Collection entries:
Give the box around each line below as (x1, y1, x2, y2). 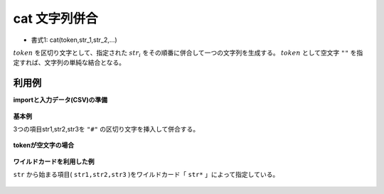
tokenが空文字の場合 (13, 141, 75, 149)
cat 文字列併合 (13, 11, 98, 26)
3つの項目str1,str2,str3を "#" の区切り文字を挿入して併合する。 (13, 125, 200, 134)
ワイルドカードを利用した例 (13, 157, 95, 166)
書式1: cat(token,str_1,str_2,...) (31, 36, 117, 44)
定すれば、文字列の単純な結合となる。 (13, 58, 126, 67)
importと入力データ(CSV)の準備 (13, 96, 108, 104)
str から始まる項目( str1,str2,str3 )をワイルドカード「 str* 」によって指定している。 (13, 171, 279, 179)
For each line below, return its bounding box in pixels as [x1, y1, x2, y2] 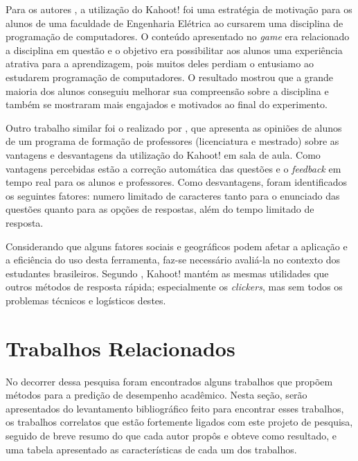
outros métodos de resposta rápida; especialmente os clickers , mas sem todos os [6, 279, 343, 294]
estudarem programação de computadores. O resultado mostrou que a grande [6, 69, 334, 84]
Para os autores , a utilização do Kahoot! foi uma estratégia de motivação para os [6, 2, 352, 16]
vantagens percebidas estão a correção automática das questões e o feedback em [6, 161, 341, 175]
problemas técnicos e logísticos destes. [6, 293, 166, 307]
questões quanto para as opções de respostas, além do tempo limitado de [6, 202, 314, 216]
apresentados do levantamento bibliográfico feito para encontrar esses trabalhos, [6, 401, 344, 415]
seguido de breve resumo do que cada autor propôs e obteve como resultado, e [6, 428, 337, 442]
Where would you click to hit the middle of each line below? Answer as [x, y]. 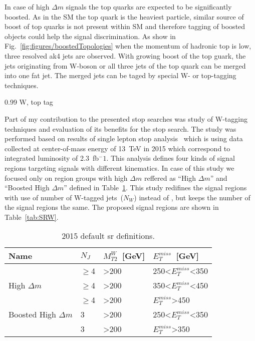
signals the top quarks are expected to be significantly [149, 7]
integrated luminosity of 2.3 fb [52, 158]
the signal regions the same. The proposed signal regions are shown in [112, 207]
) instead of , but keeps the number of [192, 197]
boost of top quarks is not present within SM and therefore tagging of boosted [125, 26]
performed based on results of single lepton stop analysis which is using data [124, 138]
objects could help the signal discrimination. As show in [90, 36]
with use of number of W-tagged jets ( [64, 197]
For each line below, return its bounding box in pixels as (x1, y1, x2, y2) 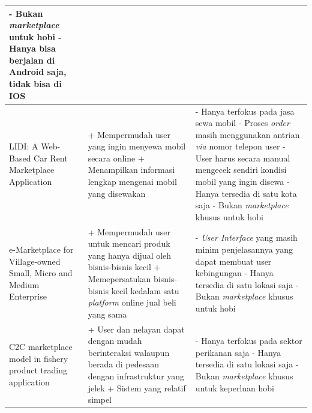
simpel (88, 393, 112, 406)
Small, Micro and (9, 267, 73, 279)
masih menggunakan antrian (195, 128, 300, 140)
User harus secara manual (195, 151, 290, 164)
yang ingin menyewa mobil (88, 140, 186, 152)
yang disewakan (88, 187, 146, 199)
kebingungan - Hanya (195, 267, 274, 279)
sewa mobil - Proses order (195, 116, 290, 129)
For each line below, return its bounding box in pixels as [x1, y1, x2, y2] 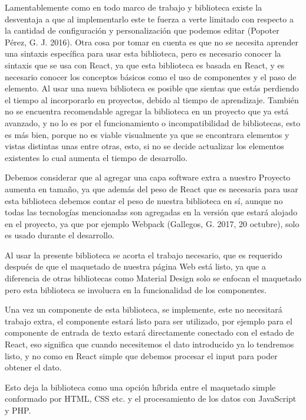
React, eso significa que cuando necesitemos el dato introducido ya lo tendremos [5, 338, 294, 350]
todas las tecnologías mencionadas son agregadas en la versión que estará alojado [5, 206, 298, 218]
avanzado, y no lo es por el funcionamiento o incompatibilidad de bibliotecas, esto [5, 116, 301, 129]
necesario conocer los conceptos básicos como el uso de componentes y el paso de [5, 70, 297, 83]
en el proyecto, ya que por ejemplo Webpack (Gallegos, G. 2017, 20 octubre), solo [5, 217, 300, 229]
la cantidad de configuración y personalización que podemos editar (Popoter [5, 24, 279, 37]
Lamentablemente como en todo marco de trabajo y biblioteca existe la [5, 1, 262, 13]
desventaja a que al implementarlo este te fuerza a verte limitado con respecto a [5, 12, 294, 25]

Work instructions — Go through the records above and copy each line where "como" is found.

Exercise solution —
seguido de breve resumo do que cada autor propôs e obteve como resultado, e [6, 428, 337, 442]
necesario conocer los conceptos básicos como el uso de componentes y el paso de [5, 70, 297, 83]
Lamentablemente como en todo marco de trabajo y biblioteca existe la [5, 1, 262, 13]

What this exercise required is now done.